● WHAT IS BEING ASKED: Would you retype the listing word for word, skipping its pictures?

● MATERIAL FOR THE TASK:
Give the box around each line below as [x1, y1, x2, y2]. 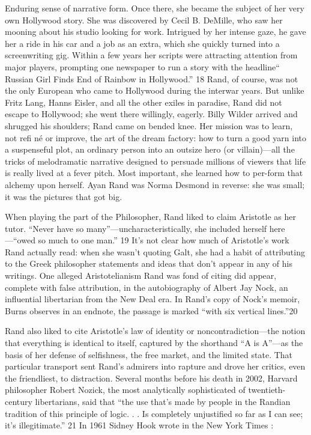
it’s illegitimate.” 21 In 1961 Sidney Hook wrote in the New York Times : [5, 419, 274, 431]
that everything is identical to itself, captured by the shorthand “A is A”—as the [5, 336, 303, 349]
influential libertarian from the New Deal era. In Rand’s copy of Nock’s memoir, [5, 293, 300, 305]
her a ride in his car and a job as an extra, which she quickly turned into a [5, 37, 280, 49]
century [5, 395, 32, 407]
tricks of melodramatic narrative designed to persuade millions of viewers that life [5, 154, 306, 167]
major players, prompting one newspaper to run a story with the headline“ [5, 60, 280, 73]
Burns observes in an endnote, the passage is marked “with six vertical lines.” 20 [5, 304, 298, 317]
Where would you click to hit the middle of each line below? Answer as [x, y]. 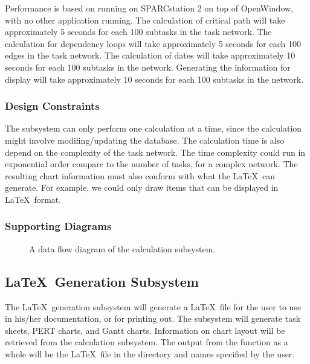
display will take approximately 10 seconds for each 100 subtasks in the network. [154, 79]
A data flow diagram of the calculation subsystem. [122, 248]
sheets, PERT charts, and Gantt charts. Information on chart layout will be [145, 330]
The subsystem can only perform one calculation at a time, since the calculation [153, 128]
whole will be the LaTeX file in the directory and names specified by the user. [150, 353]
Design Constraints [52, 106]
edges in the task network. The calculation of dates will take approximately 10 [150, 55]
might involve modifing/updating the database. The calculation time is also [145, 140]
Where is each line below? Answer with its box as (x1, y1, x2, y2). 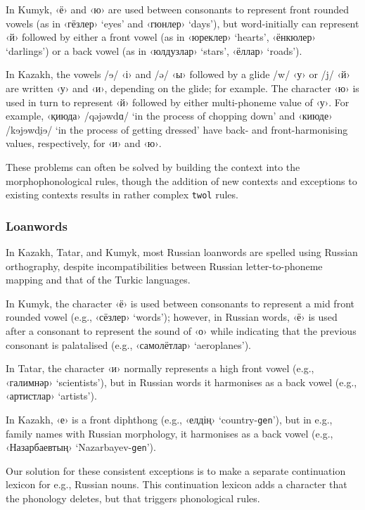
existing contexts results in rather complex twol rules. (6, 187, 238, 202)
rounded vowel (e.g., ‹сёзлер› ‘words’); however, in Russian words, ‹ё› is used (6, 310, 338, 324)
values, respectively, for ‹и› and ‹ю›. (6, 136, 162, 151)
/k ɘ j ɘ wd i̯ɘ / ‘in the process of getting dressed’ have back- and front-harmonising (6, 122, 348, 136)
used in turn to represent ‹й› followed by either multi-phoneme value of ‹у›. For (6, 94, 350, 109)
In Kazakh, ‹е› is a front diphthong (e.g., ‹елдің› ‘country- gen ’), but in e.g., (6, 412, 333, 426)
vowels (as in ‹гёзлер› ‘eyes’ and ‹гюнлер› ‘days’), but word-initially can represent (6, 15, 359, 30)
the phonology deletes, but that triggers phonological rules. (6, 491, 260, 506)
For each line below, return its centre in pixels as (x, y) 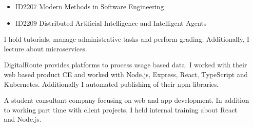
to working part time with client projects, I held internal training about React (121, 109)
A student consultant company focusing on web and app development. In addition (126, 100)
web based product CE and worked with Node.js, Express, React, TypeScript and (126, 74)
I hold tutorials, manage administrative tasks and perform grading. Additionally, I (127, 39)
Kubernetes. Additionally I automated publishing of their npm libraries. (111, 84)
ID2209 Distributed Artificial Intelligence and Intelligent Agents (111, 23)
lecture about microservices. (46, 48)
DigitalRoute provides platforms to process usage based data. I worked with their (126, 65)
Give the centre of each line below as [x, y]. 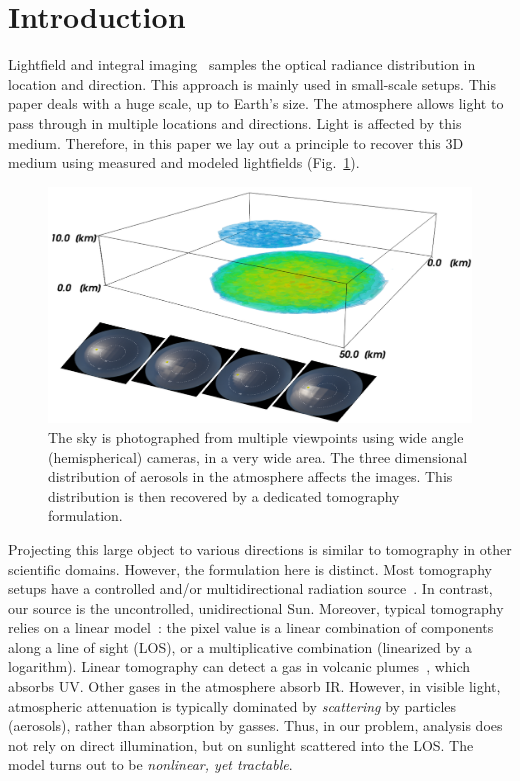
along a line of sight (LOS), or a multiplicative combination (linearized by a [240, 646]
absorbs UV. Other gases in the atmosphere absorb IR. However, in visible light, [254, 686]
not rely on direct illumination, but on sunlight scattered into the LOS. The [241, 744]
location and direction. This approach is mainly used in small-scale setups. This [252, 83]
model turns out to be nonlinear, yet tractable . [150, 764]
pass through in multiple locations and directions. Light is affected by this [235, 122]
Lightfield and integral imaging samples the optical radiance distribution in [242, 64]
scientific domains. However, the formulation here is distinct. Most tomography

● RESPONSE FOR THIS EXERCISE:
Give the box around each line below as [x1, y1, x2, y2]. 
it’s illegitimate.” 21 In 1961 Sidney Hook wrote in the New York Times : [5, 419, 274, 431]
that everything is identical to itself, captured by the shorthand “A is A”—as the [5, 336, 303, 349]
influential libertarian from the New Deal era. In Rand’s copy of Nock’s memoir, [5, 293, 300, 305]
her a ride in his car and a job as an extra, which she quickly turned into a [5, 37, 280, 49]
century [5, 395, 32, 407]
tricks of melodramatic narrative designed to persuade millions of viewers that life [5, 154, 306, 167]
major players, prompting one newspaper to run a story with the headline“ [5, 60, 280, 73]
Burns observes in an endnote, the passage is marked “with six vertical lines.” 20 [5, 304, 298, 317]
Where would you click to hit the middle of each line below? Answer as [x, y]. 
display will take approximately 10 seconds for each 100 subtasks in the network. [154, 79]
A data flow diagram of the calculation subsystem. [122, 248]
sheets, PERT charts, and Gantt charts. Information on chart layout will be [145, 330]
The subsystem can only perform one calculation at a time, since the calculation [153, 128]
whole will be the LaTeX file in the directory and names specified by the user. [150, 353]
Design Constraints [52, 106]
edges in the task network. The calculation of dates will take approximately 10 [150, 55]
might involve modifing/updating the database. The calculation time is also [145, 140]
Where is each line below? Answer with its box as (x1, y1, x2, y2). 
existing contexts results in rather complex twol rules. (6, 187, 238, 202)
rounded vowel (e.g., ‹сёзлер› ‘words’); however, in Russian words, ‹ё› is used (6, 310, 338, 324)
values, respectively, for ‹и› and ‹ю›. (6, 136, 162, 151)
/k ɘ j ɘ wd i̯ɘ / ‘in the process of getting dressed’ have back- and front-harmonising (6, 122, 348, 136)
used in turn to represent ‹й› followed by either multi-phoneme value of ‹у›. For (6, 94, 350, 109)
In Kazakh, ‹е› is a front diphthong (e.g., ‹елдің› ‘country- gen ’), but in e.g., (6, 412, 333, 426)
vowels (as in ‹гёзлер› ‘eyes’ and ‹гюнлер› ‘days’), but word-initially can represent (6, 15, 359, 30)
the phonology deletes, but that triggers phonological rules. (6, 491, 260, 506)
For each line below, return its centre in pixels as (x, y) 
to working part time with client projects, I held internal training about React (121, 109)
A student consultant company focusing on web and app development. In addition (126, 100)
web based product CE and worked with Node.js, Express, React, TypeScript and (126, 74)
I hold tutorials, manage administrative tasks and perform grading. Additionally, I (127, 39)
Kubernetes. Additionally I automated publishing of their npm libraries. (111, 84)
ID2209 Distributed Artificial Intelligence and Intelligent Agents (111, 23)
lecture about microservices. (46, 48)
DigitalRoute provides platforms to process usage based data. I worked with their (126, 65)
Give the centre of each line below as [x, y]. 
along a line of sight (LOS), or a multiplicative combination (linearized by a [240, 646]
absorbs UV. Other gases in the atmosphere absorb IR. However, in visible light, [254, 686]
not rely on direct illumination, but on sunlight scattered into the LOS. The [241, 744]
location and direction. This approach is mainly used in small-scale setups. This [252, 83]
model turns out to be nonlinear, yet tractable . [150, 764]
pass through in multiple locations and directions. Light is affected by this [235, 122]
Lightfield and integral imaging samples the optical radiance distribution in [242, 64]
scientific domains. However, the formulation here is distinct. Most tomography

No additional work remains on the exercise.